In agreement with other studies [35, 36], our analysis showed a higher frequency of ancestral than derived birthweight-lowering variants in all populations, and a higher GRB of ancestral birthweight-lowering alleles in Africans and East Asians compared to Europeans. Although the well-known association of birthweight with infant mortality implied the importance of optimal birthweight to survival and reproductive fitness, our findings of (i) similar proportions of ancestral and derived birthweight-lowering alleles, (ii) higher GRB among deleterious than benign birthweight-lowering alleles, and (iii) no significantly higher proportion of rare vs. reciprocal common alleles indicate that birthweight loci were not subject to negative selection.
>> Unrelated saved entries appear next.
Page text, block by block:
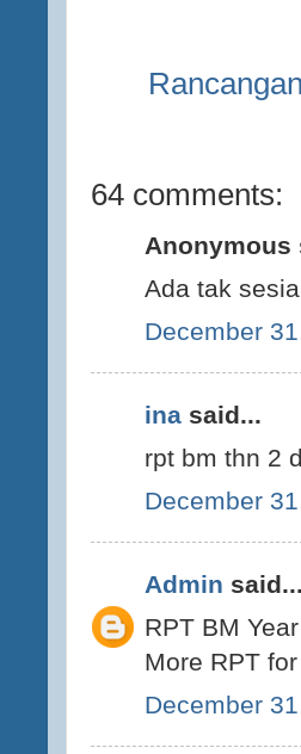
64 comments:
Anonymous
Ada tak
December
ina said...
rpt bm thn 2
December
Admin said...
RPT BM
More RPT
December
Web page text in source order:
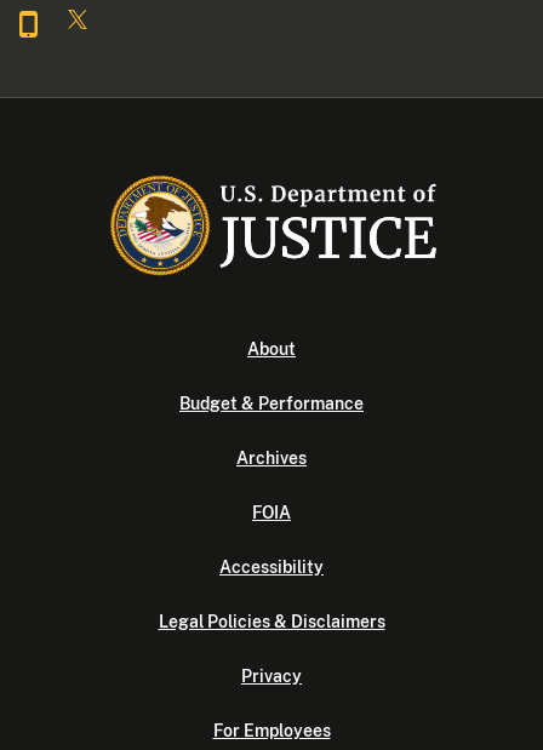
About
Budget & Performance
Archives
FOIA
Accessibility
Legal Policies & Disclaimers
Privacy
For Employees
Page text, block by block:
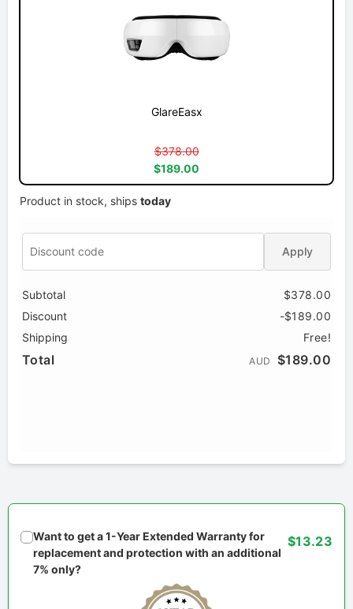
GlareEasx
$378.00
$189.00
Product in stock, ships today
Apply
Subtotal
$378.00
Discount
-$189.00
Shipping
Free!
Total AUD $189.00
Want to get a 1-Year Extended Warranty for
replacement and protection with an additional
7% only?
$13.23
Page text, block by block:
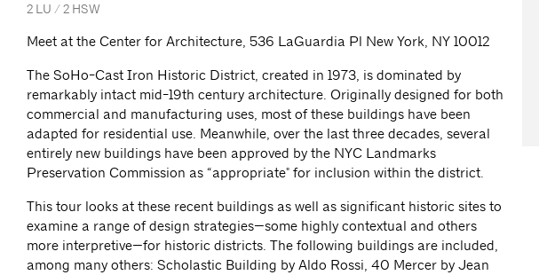
2 LU / 2 HSW
Meet at the Center for Architecture, 536 LaGuardia Pl New York, NY 10012
The SoHo-Cast Iron Historic District, created in 1973, is dominated by
remarkably intact mid-19th century architecture. Originally designed for both
commercial and manufacturing uses, most of these buildings have been
adapted for residential use. Meanwhile, over the last three decades, several
entirely new buildings have been approved by the NYC Landmarks
Preservation Commission as “appropriate" for inclusion within the district.
This tour looks at these recent buildings as well as significant historic sites to
examine a range of design strategies—some highly contextual and others
more interpretive—for historic districts. The following buildings are included,
among many others: Scholastic Building by Aldo Rossi, 40 Mercer by Jean
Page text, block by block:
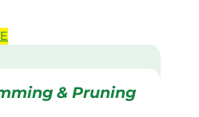
& Pruning

Rather, by interrogating dbPSHP, a database of recent positive selection across human populations (http://jjwanglab.org/dbpshp), we found that 14 birthweight loci (23.3%) overlap with previously published genetic loci targeted by recent positive selection (ZBTB7B, ATAD2B, CPA3, HHIP, CDKAL1, HIST1H2BE, HMGA1, SLC45A4, HHEX, NT5C2, ITPR2, CRLF3, PEPD, and SREBF2) (Additional file 9).

Conclusions

The present study found that non-Europeans, particularly Africans and Asians, have a higher burden of birthweight-lowering variants compared to Europeans. Moreover, the allele frequency landscape of birthweight-lowering variants in Africans and Asians has a greater deviation from the bell-shaped distribution expected under the common disease-common variant hypothesis. These findings parallel global data on the gradient of low birthweight, in which regions with predominantly African and Asian ancestry populations have the highest incidence of low birthweight and smaller fetuses that were not explained by traditional non-genetic factors. Future studies are warranted to understand the extent to which this genetic risk burden difference and its interaction with environmental factors contribute to fetal growth disparities among ancestrally diverse global populations, and to investigate the ways in which these population differences in genetic burden are governed by human demographic and adaptive history.